- [To do]
In the entries below, every line that contains "devices" must be located and copied.

- [Data extracted from a collection]
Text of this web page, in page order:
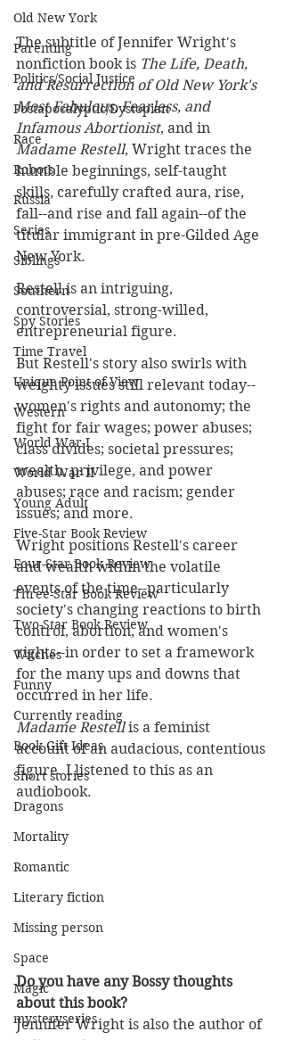
Old New York
Parenting
Politics/Social Justice
Postapocalyptic/Dystopian
Race
Robots
Russia
Series
Siblings
Southern
Spy Stories
Time Travel
Unique Point of View
Western
World War I
World War II
Young Adult
Five-Star Book Review
Four-Star Book Review
Three-Star Book Review
Two-Star Book Review
Witches
Funny
Currently reading
Book Gift Ideas
Short stories
Dragons
Mortality
Romantic
Literary fiction
Missing person
Space
Magic
mysteryseries
The subtitle of Jennifer Wright's
nonfiction book is The Life, Death,
and Resurrection of Old New York's
Most Fabulous, Fearless, and
Infamous Abortionist, and in
Madame Restell, Wright traces the
humble beginnings, self-taught
skills, carefully crafted aura, rise,
fall--and rise and fall again--of the
titular immigrant in pre-Gilded Age
New York.
Restell is an intriguing,
controversial, strong-willed,
entrepreneurial figure.
But Restell's story also swirls with
weighty issues still relevant today--
women's rights and autonomy; the
fight for fair wages; power abuses;
class divides; societal pressures;
wealth, privilege, and power
abuses; race and racism; gender
issues; and more.
Wright positions Restell's career
and wealth within the volatile
events of the time--particularly
society's changing reactions to birth
control, abortion, and women's
rights--in order to set a framework
for the many ups and downs that
occurred in her life.
Madame Restell is a feminist
account of an audacious, contentious
figure. I listened to this as an
audiobook.
Do you have any Bossy thoughts
about this book?
Jennifer Wright is also the author of
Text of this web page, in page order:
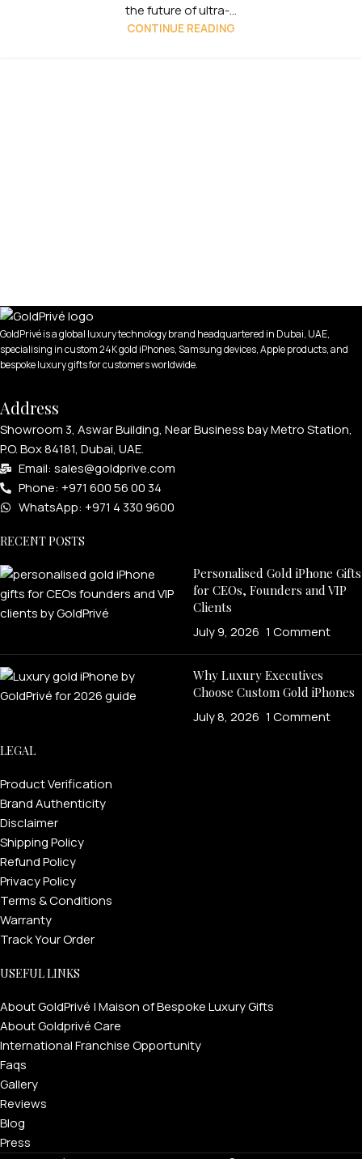
the future of ultra-...
CONTINUE READING
GoldPrivé is a global luxury technology brand headquartered in Dubai, UAE,
specialising in custom 24K gold iPhones, Samsung devices, Apple products, and
bespoke luxury gifts for customers worldwide.
Address
Showroom 3, Aswar Building, Near Business bay Metro Station,
P.O. Box 84181, Dubai, UAE.
Email: sales@goldprive.com​
Phone: +971 600 56 00 34
WhatsApp: +971 4 330 9600
RECENT POSTS
Personalised Gold iPhone Gifts
for CEOs, Founders and VIP
Clients
July 9, 2026 1 Comment
Why Luxury Executives
Choose Custom Gold iPhones
July 8, 2026 1 Comment
LEGAL
Product Verification
Brand Authenticity
Disclaimer
Shipping Policy
Refund Policy
Privacy Policy
Terms & Conditions
Warranty
Track Your Order
USEFUL LINKS
About GoldPrivé | Maison of Bespoke Luxury Gifts
About Goldprivé Care
International Franchise Opportunity
Faqs
Gallery
Reviews
Blog
Press
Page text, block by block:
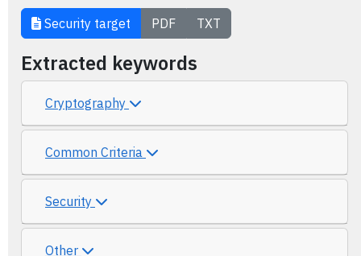
Security target PDF TXT
Extracted keywords
Cryptography
Common Criteria
Security
Other
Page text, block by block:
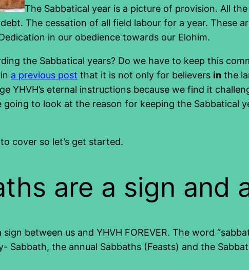
The Sabbatical year is a picture of provision. All
The cessation of all field labour for a year. These
in our obedience towards our Elohim.
the Sabbatical years? Do we have to keep this
a previous post that it is not only for believers in the
YHVH’s eternal instructions because we find it
going to look at the reason for keeping the
cover so let’s get started.
are a sign and
between us and YHVH FOREVER. The word
Sabbath, the annual Sabbaths (Feasts) and the
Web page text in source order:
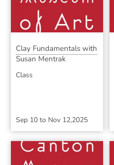
Clay Fundamentals with
Susan Mentrak
Class
Sep 10 to Nov 12,2025
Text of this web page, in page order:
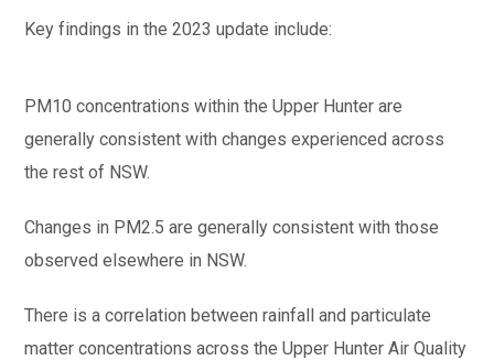
Key findings in the 2023 update include:
PM10 concentrations within the Upper Hunter are
generally consistent with changes experienced across
the rest of NSW.
Changes in PM2.5 are generally consistent with those
observed elsewhere in NSW.
There is a correlation between rainfall and particulate
matter concentrations across the Upper Hunter Air Quality
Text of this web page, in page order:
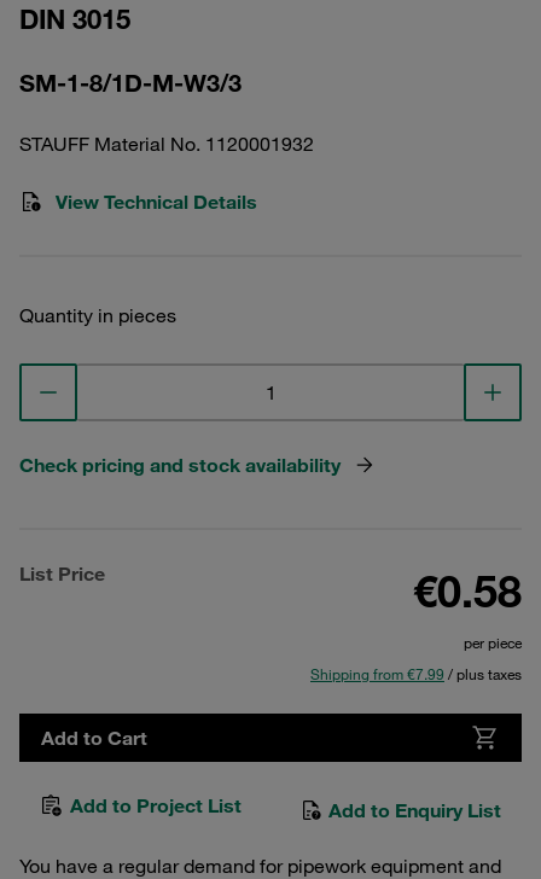
DIN 3015
SM-1-8/1D-M-W3/3
STAUFF Material No. 1120001932
View Technical Details
Quantity in pieces
Check pricing and stock availability
List Price €0.58
per piece
Shipping from €7.99 / plus taxes
Add to Cart
Add to Project List Add to Enquiry List
You have a regular demand for pipework equipment and
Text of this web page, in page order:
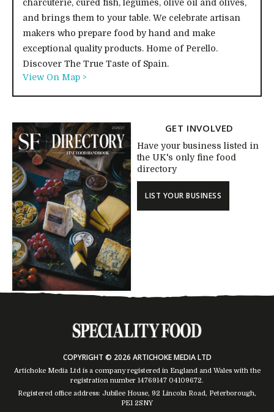
charcuterie, cured fish, legumes, olive oil and olives,
and brings them to your table. We celebrate artisan
makers who prepare food by hand and make
exceptional quality products. Home of Perello.
Discover The True Taste of Spain.
View On Map >
GET INVOLVED
Have your business listed in
the UK's only fine food
directory
LIST YOUR BUSINESS
COPYRIGHT © 2026 ARTICHOKE MEDIA LTD
Artichoke Media Ltd is a company registered in England and Wales with the
registration number 14769147 04109672.
Registered office address: Jubilee House, 92 Lincoln Road, Peterborough,
PE1 2SNY
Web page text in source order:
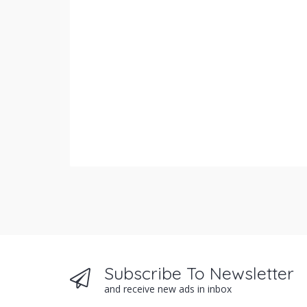
Subscribe To Newsletter
and receive new ads in inbox
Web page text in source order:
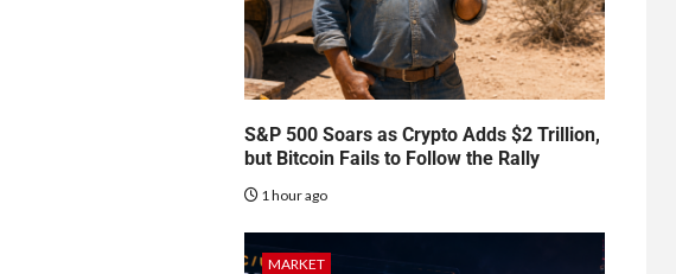
S&P 500 Soars as Crypto Adds $2 Trillion,
but Bitcoin Fails to Follow the Rally
1 hour ago
MARKET
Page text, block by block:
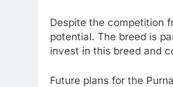
Despite the competition
potential. The breed is
invest in this breed and
Future plans for the
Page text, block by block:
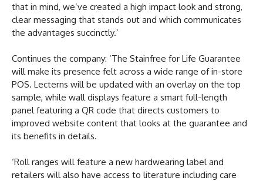
that in mind, we’ve created a high impact look and strong,
clear messaging that stands out and which communicates
the advantages succinctly.’
Continues the company: ‘The Stainfree for Life Guarantee
will make its presence felt across a wide range of in-store
POS. Lecterns will be updated with an overlay on the top
sample, while wall displays feature a smart full-length
panel featuring a QR code that directs customers to
improved website content that looks at the guarantee and
its benefits in details.
‘Roll ranges will feature a new hardwearing label and
retailers will also have access to literature including care
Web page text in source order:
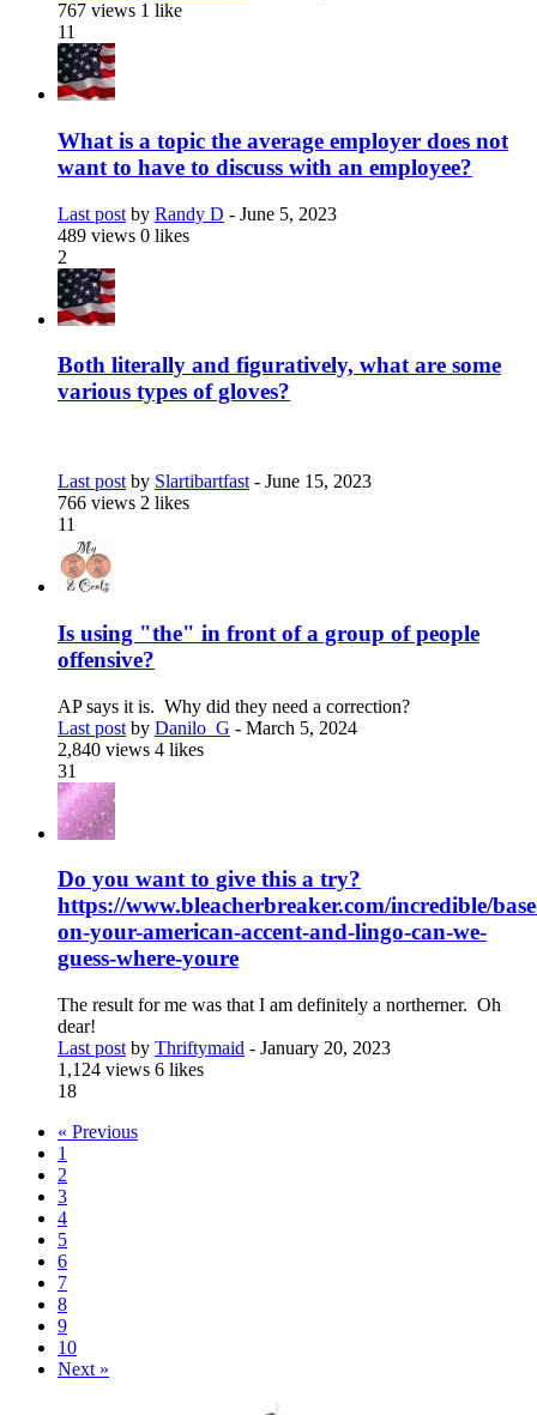
767 views 1 like
11
What is a topic the average employer does not
want to have to discuss with an employee?
Last post by Randy D - June 5, 2023
489 views 0 likes
2
Both literally and figuratively, what are some
various types of gloves?
Last post by Slartibartfast - June 15, 2023
766 views 2 likes
11
Is using "the" in front of a group of people
offensive?
AP says it is. Why did they need a correction?
Last post by Danilo_G - March 5, 2024
2,840 views 4 likes
31
Do you want to give this a try?
https://www.bleacherbreaker.com/incredible/
on-your-american-accent-and-lingo-can-we-
guess-where-youre
The result for me was that I am definitely a northerner. Oh
dear!
Last post by Thriftymaid - January 20, 2023
1,124 views 6 likes
18
« Previous
1
2
3
4
5
6
7
8
9
10
Next »
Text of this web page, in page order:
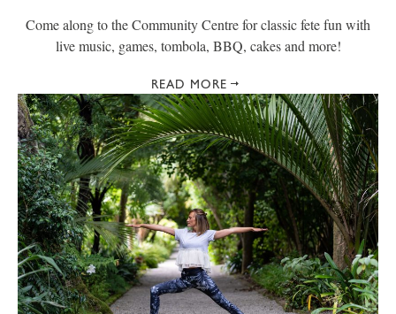
Come along to the Community Centre for classic fete fun with
live music, games, tombola, BBQ, cakes and more!
READ MORE
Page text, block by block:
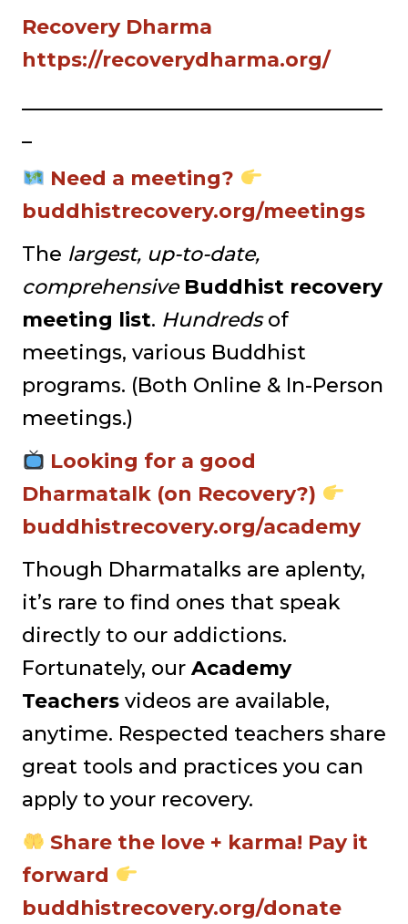
Recovery Dharma
https://recoverydharma.org/
____________________________________
_
Need a meeting?
buddhistrecovery.org/meetings
The largest, up-to-date,
comprehensive Buddhist recovery
meeting list. Hundredsof
meetings, various Buddhist
programs. (Both Online & In-Person
meetings.)
Looking for a good
Dharmatalk (on Recovery?)
buddhistrecovery.org/academy
Though Dharmatalks are aplenty,
it’s rare to find ones that speak
directly to our addictions.
Fortunately, our Academy
Teachers videos are available,
anytime. Respected teachers share
great tools and practices you can
apply to your recovery.
Share the love + karma! Pay it
forward
buddhistrecovery.org/donate
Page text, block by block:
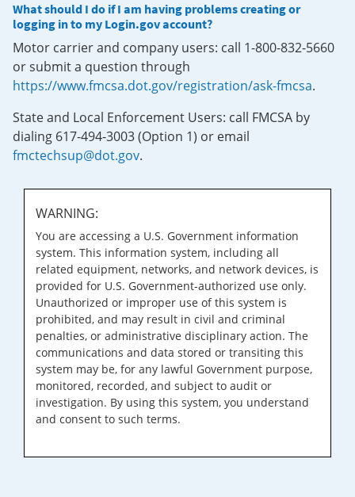
What should I do if I am having problems creating or
logging in to my Login.gov account?
Motor carrier and company users: call 1-800-832-5660
or submit a question through
https://www.fmcsa.dot.gov/registration/ask-fmcsa.
State and Local Enforcement Users: call FMCSA by
dialing 617-494-3003 (Option 1) or email
fmctechsup@dot.gov.
WARNING:
You are accessing a U.S. Government information
system. This information system, including all
related equipment, networks, and network devices, is
provided for U.S. Government-authorized use only.
Unauthorized or improper use of this system is
prohibited, and may result in civil and criminal
penalties, or administrative disciplinary action. The
communications and data stored or transiting this
system may be, for any lawful Government purpose,
monitored, recorded, and subject to audit or
investigation. By using this system, you understand
and consent to such terms.
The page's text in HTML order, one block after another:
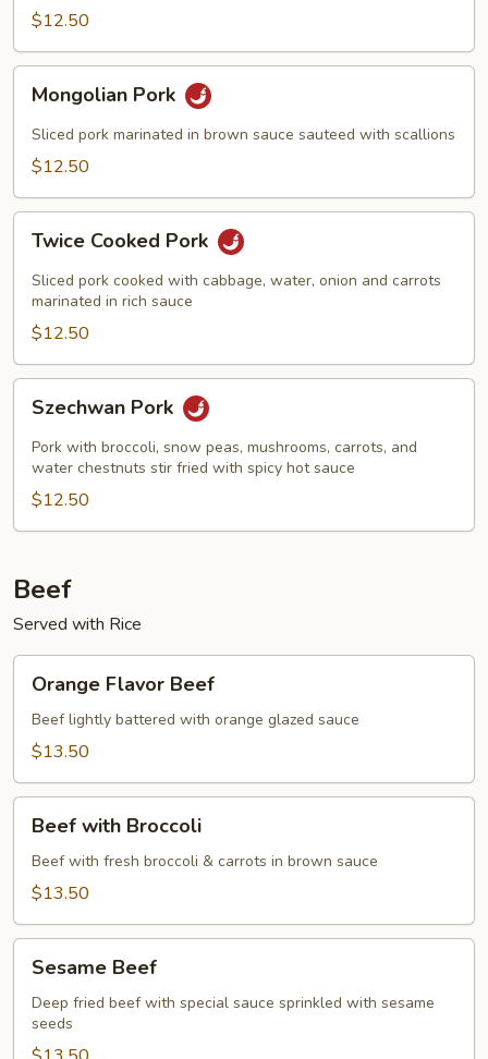
$12.50
Pork
Mongolian Pork
Sliced pork marinated in brown sauce sauteed with scallions
$12.50
Cooked
Pork
Twice Cooked Pork
Sliced pork cooked with cabbage, water, onion and carrots
marinated in rich sauce
$12.50
Pork
Szechwan Pork
Pork with broccoli, snow peas, mushrooms, carrots, and
water chestnuts stir fried with spicy hot sauce
$12.50
Beef
Served with Rice
Flavor
Beef
Orange Flavor Beef
Beef lightly battered with orange glazed sauce
$13.50
with
Broccoli
Beef with Broccoli
Beef with fresh broccoli & carrots in brown sauce
$13.50
Beef
Sesame Beef
Deep fried beef with special sauce sprinkled with sesame
seeds
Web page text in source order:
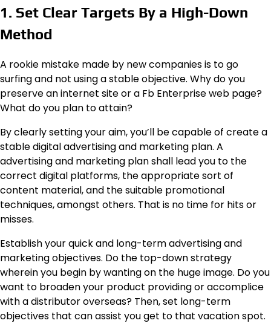
1. Set Clear Targets By a High-Down
Method
A rookie mistake made by new companies is to go
surfing and not using a stable objective. Why do you
preserve an internet site or a Fb Enterprise web page?
What do you plan to attain?
By clearly setting your aim, you’ll be capable of create a
stable digital advertising and marketing plan. A
advertising and marketing plan shall lead you to the
correct digital platforms, the appropriate sort of
content material, and the suitable promotional
techniques, amongst others. That is no time for hits or
misses.
Establish your quick and long-term advertising and
marketing objectives. Do the top-down strategy
wherein you begin by wanting on the huge image. Do you
want to broaden your product providing or accomplice
with a distributor overseas? Then, set long-term
objectives that can assist you get to that vacation spot.
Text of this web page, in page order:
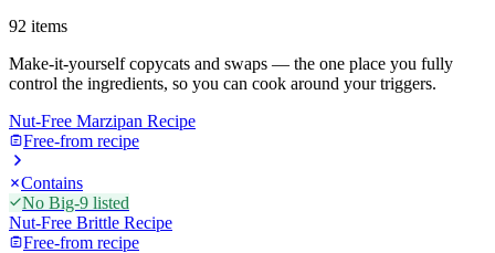
92 items
Make-it-yourself copycats and swaps — the one place you fully
control the ingredients, so you can cook around your triggers.
Nut-Free Marzipan Recipe
Free-from recipe
Contains
No Big-9 listed
Nut-Free Brittle Recipe
Free-from recipe
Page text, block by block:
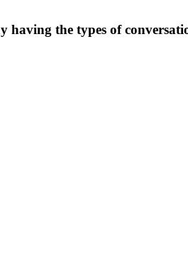
the types of
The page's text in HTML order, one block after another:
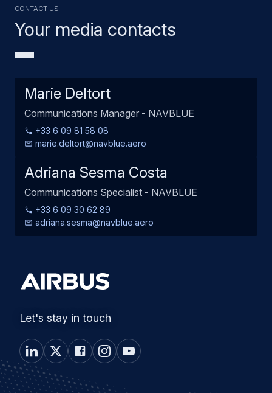
Your media contacts
Contact us
Marie Deltort
Communications Manager - NAVBLUE
+33 6 09 81 58 08
marie.deltort@navblue.aero
Adriana Sesma Costa
Communications Specialist - NAVBLUE
+33 6 09 30 62 89
adriana.sesma@navblue.aero
Let's stay in touch
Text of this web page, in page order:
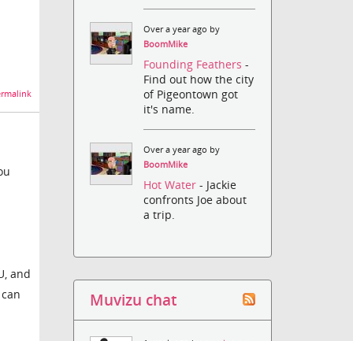
and
Over a year ago by
BoomMike
Founding Feathers-
Find out how the city
of Pigeontown got
it's name.
Over a year ago by
BoomMike
Hot Water- Jackie
confronts Joe about
a trip.
Muvizu chat
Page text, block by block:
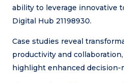
ability to leverage innovative
Digital Hub 21198930.
Case studies reveal
productivity and
highlight enhanced decision-
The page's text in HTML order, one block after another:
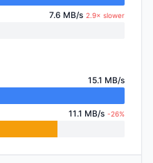
7.6 MB/s 2.9× slower
15.1 MB/s
11.1 MB/s -26%
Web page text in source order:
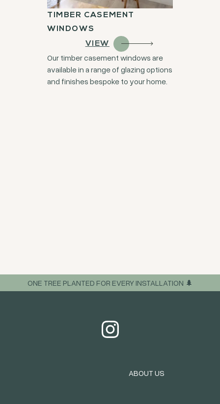
TIMBER CASEMENT
WINDOWS
VIEW
Our timber casement windows are
available in a range of glazing options
and finishes bespoke to your home.
ONE TREE PLANTED FOR EVERY INSTALLATION 🌲
ABOUT US
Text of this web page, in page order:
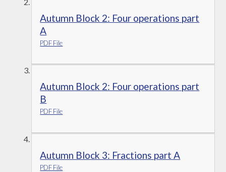
Autumn Block 2: Four operations part
A
PDF File
Autumn Block 2: Four operations part
B
PDF File
Autumn Block 3: Fractions part A
PDF File
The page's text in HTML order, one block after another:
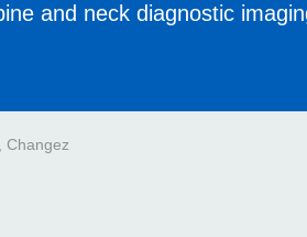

- [Output]
specialising in custom 24K gold iPhones, Samsung devices, Apple products, and
related equipment, networks, and network devices, is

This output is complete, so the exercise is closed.